Every year, my boyfriend, Nathan, sends out holiday cards to his family and friends. It’s a tradition he’s kept since college—always the same elegant design, a handwritten note, and his personal touch. Last year, since we’d been together for almost two years and living together for six months, I assumed I’d be included. After all, we were building a life together.
That’s why I was stunned when his cards arrived—and my name wasn’t on them.
The Discovery
It started when one of his aunts sent a message to our shared group chat: “Got your beautiful card, Nathan! Wishing you a Merry Christmas too.”
At first, I didn’t think anything of it. But later, when I was tidying the living room, I found one of the extra cards sitting on the coffee table. It was addressed from “Nathan” only. No mention of me.
I opened it, thinking maybe the front was just his name but the note inside included us both. Nope. The inside read: “Wishing you joy and love this holiday season, Nathan.”
The Awkward Question
When he came home that night, I tried to keep my tone casual. “Hey, I saw the holiday cards… how come my name’s not on them?”
He looked surprised, then said, “Oh, I didn’t think about it. I’ve always done them this way.”
I frowned. “But we live together. Don’t you think it makes sense for them to come from both of us?”
Nathan shrugged. “I guess I didn’t want to assume you’d want to be included.”
Why It Stung
It wasn’t about the stationery—it was about what it symbolized. Leaving my name off felt like he was sending a message that our lives weren’t as intertwined as I thought they were. To his friends and extended family, it looked like I wasn’t part of his holiday celebrations at all.
Worse, it made me feel invisible in a tradition that, in my mind, should reflect our partnership. If I’d sent out my own cards without him, I know he would’ve felt left out.
The Conversation We Needed to Have
I told him, “It’s not that I’m desperate to have my name on a card. It’s that it feels like you’re presenting yourself as single—or at least separate from me—to the people who matter to you.”
Nathan insisted that wasn’t his intention. “I’ve just been doing it this way for years. It didn’t occur to me to change it.”
“That’s the point,” I said. “It didn’t even cross your mind. That tells me something about how you see us—or at least how you’re showing us to the world.”
The Family’s Reaction
Things got even more awkward when we visited his parents for Christmas. His mom asked me if I’d gotten my own cards out this year, and when I explained I hadn’t sent any, she said, “Oh, I just assumed you two would do them together.”
Nathan’s face went red. I think that was the first moment he realized other people noticed too.
How We Resolved It
After the holidays, Nathan apologized and admitted he’d been stuck in his old habits without thinking about how our relationship had changed. He said, “Next year, the cards will be from both of us. I promise.”
I appreciated that, but I also told him I needed more than just the promise of a future change. I needed to feel like he was actively including me in the traditions that mattered to him now, not just waiting until next year to fix it.

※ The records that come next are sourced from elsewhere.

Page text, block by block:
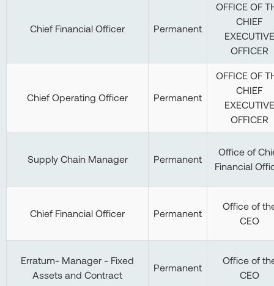
Chief Financial Officer Permanent
OFFICE OF
CHIEF
EXECUTIVE
OFFICER
Chief Operating Officer Permanent
OFFICE OF
CHIEF
EXECUTIVE
OFFICER
Supply Chain Manager Permanent
Office of
Financial
Chief Financial Officer Permanent
Office of
CEO
Erratum- Manager - Fixed
Assets and Contract
Permanent
Office of
CEO
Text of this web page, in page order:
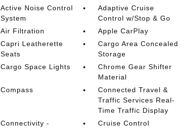
Active Noise Control
System
Adaptive Cruise
Control w/Stop & Go
Air Filtration
Apple CarPlay
Capri Leatherette
Seats
Cargo Area Concealed
Storage
Cargo Space Lights
Chrome Gear Shifter
Material
Compass
Connected Travel &
Traffic Services Real-
Time Traffic Display
Connectivity -
Cruise Control
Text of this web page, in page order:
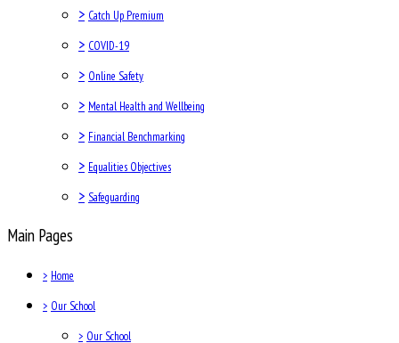
> Catch Up Premium
> COVID-19
> Online Safety
> Mental Health and Wellbeing
> Financial Benchmarking
> Equalities Objectives
> Safeguarding
Main Pages
> Home
> Our School
> Our School
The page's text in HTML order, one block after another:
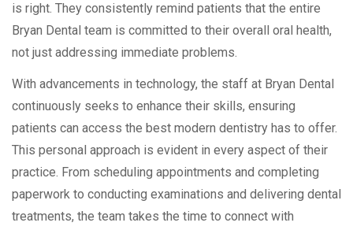
is right. They consistently remind patients that the entire
Bryan Dental team is committed to their overall oral health,
not just addressing immediate problems.
With advancements in technology, the staff at Bryan Dental
continuously seeks to enhance their skills, ensuring
patients can access the best modern dentistry has to offer.
This personal approach is evident in every aspect of their
practice. From scheduling appointments and completing
paperwork to conducting examinations and delivering dental
treatments, the team takes the time to connect with
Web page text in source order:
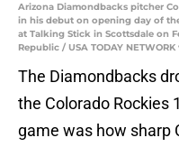
Arizona Diamondbacks pitcher
in his debut on opening day of
at Talking Stick in Scottsdale on
Republic / USA TODAY
The Diamondbacks
the Colorado Rockies
game was how sharp
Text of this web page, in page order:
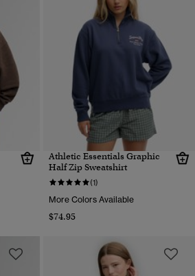
Athletic Essentials Graphic
Half Zip Sweatshirt
(1)
More Colors Available
$74.95
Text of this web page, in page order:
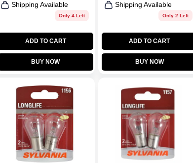
Shipping Available
Only 4 Left
ADD TO CART
BUY NOW
Shipping Available
Only 2 Left
ADD TO CART
BUY NOW
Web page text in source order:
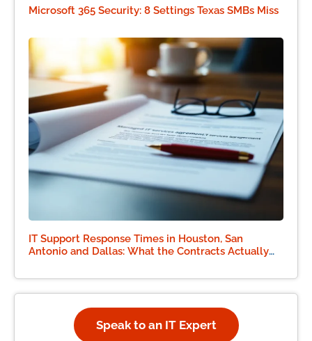
Microsoft 365 Security: 8 Settings Texas SMBs Miss
IT Support Response Times in Houston, San
Antonio and Dallas: What the Contracts Actually
Speak to an IT Expert
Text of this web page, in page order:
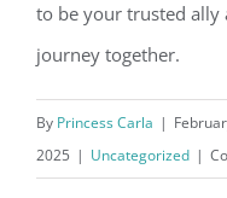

We ended up brainstorming new holiday traditions we could share, from decorating the tree together to hosting a small dinner party for friends.
What I Learned
The card incident was small on the surface, but it revealed something bigger: the importance of intentionally integrating your partner into your life—not just privately, but publicly too. Relationships aren’t just about shared moments at home; they’re also about how you present yourselves to the world as a couple.
Final Thought: Inclusion in traditions isn’t just about appearances—it’s about acknowledgment. The smallest gestures, like a name on a holiday card, can make someone feel valued and seen, or overlooked and excluded.